Mr. Katzman said U.S.-led forces have detained more than 20 members of the Quds [Jerusalem] Force - an elite unit within the Revolutionary Guards - in Iraq alone since 2007. He added that members of the Iran-backed Hezbollah and the Guards also have been captured.
Pentagon spokesman Geoff Morrell said that although Iran has been helpful at times in Iraq and Afghanistan, “we still see Iranian meddling in both theaters of operation and particularly in Iraq where Iranian-supplied weapons continue to be used to attack our troops. We have had over the past couple of years a great deal of success targeting and disrupting these Iranian-supported networks. But they remain a problem and so we remain on the offensive against them.”
Capturing and killing
President Obama’s decision amounts to retaining a Bush administration finding in late 2006, which preceded the surge of U.S. troops to Iraq. In a Jan. 10, 2007, speech, President Bush promised to “seek out and destroy the networks providing advanced weaponry and training to our enemies in Iraq.” He specifically mentioned Iranian- and Syrian-backed supply lines.
The next day, U.S. forces detained five members of Iran’s Revolutionary Guards in the Kurdish city of Irbil. The group, which became known as the “Irbil 5,” remains in American and Iraqi custody. Iran says the Revolutionary Guards were in Irbil for diplomatic, not intelligence or military, reasons.
The Revolutionary Guards and Quds Force, which function like U.S. special operations forces and intelligence officers abroad but are also thought to be involved in criminal activities, remain designated by the U.S. government as terrorist entities under Executive Order 13224.
The Sept. 23, 2001, order authorizes efforts to seize financial assets of organizations and people the U.S. regards as terrorist and also has become an important tool for U.S. military and special operations forces.

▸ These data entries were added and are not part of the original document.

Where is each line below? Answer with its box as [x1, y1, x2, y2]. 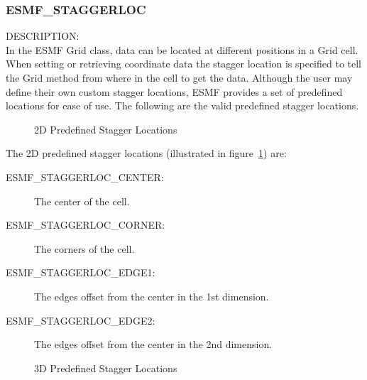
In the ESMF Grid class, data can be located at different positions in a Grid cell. [6, 42, 358, 57]
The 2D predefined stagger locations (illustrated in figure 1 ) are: [6, 146, 287, 161]
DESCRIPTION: [6, 28, 80, 43]
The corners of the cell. [34, 241, 135, 256]
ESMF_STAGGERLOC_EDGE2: [6, 313, 155, 327]
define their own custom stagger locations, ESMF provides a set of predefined [6, 84, 343, 99]
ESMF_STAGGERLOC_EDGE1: [6, 265, 155, 280]
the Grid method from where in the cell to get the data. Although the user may [6, 70, 353, 85]
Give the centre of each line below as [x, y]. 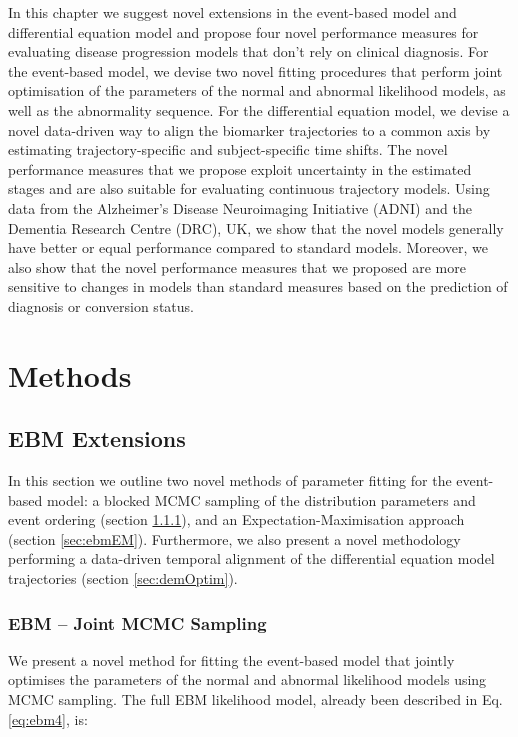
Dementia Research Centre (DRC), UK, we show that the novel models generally [256, 227]
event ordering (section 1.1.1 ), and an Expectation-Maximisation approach [236, 519]
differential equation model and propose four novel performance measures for [243, 31]
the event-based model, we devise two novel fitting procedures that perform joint [255, 70]
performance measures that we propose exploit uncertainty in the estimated [240, 168]
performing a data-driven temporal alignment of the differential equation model [251, 558]
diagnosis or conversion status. [101, 305]
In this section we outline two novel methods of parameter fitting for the [230, 480]
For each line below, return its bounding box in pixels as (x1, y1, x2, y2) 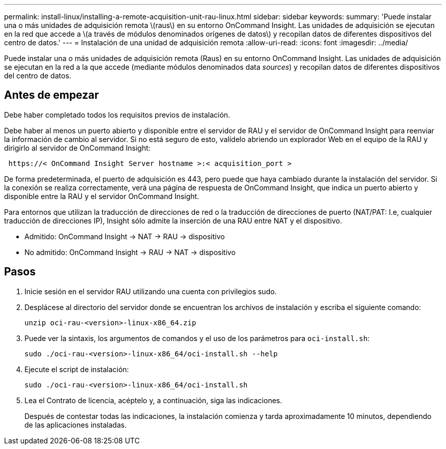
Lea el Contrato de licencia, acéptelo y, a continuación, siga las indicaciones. (24, 396, 283, 405)
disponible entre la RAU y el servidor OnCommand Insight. (4, 191, 199, 201)
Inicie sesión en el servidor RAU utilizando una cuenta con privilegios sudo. (24, 287, 277, 296)
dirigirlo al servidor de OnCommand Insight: (4, 143, 151, 152)
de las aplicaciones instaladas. (24, 420, 127, 429)
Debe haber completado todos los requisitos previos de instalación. (4, 110, 230, 119)
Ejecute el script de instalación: (24, 364, 129, 374)
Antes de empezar (4, 89, 99, 102)
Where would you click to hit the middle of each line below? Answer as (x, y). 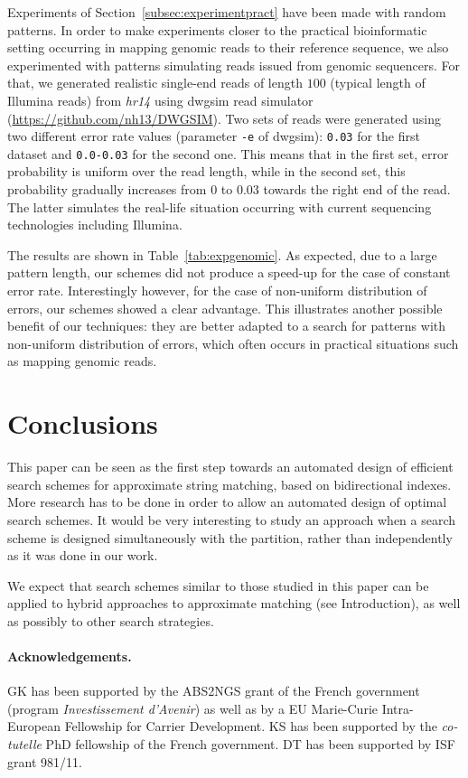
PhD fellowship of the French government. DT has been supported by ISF (250, 744)
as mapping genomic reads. (82, 361)
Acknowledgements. (70, 656)
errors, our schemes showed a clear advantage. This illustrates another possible (225, 308)
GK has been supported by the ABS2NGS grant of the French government (214, 691)
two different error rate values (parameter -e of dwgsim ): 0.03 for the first (214, 136)
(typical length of (378, 83)
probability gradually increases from (107, 189)
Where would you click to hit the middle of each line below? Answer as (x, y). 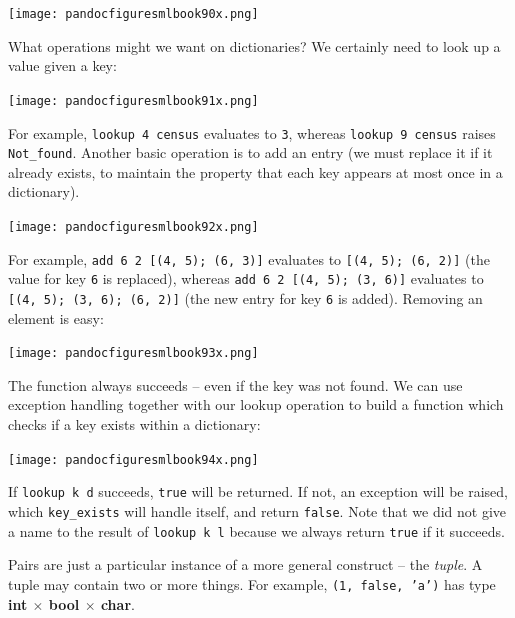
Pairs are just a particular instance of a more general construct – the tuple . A (245, 564)
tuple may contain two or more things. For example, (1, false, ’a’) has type (252, 583)
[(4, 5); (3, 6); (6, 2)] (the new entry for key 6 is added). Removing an (245, 297)
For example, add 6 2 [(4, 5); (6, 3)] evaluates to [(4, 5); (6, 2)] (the (249, 258)
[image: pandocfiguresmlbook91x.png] (133, 100)
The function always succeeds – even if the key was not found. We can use (235, 384)
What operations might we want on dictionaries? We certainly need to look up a (254, 45)
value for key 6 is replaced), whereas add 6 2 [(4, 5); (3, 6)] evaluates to (246, 278)
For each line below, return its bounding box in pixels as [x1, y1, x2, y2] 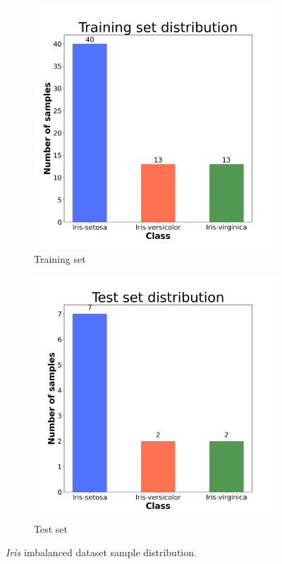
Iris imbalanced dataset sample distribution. [6, 545, 197, 560]
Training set [34, 251, 86, 266]
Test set [34, 521, 68, 536]

One former and one current U.S. intelligence officer told The Washington Times that “threat finance cells” of 20 to 30 intelligence analysts culled from various government agencies and the military have been established in Iraq and Afghanistan to uncover terrorist financing. Information is shared with military units, which then apprehend and at times kill Iranian operatives, the officers said.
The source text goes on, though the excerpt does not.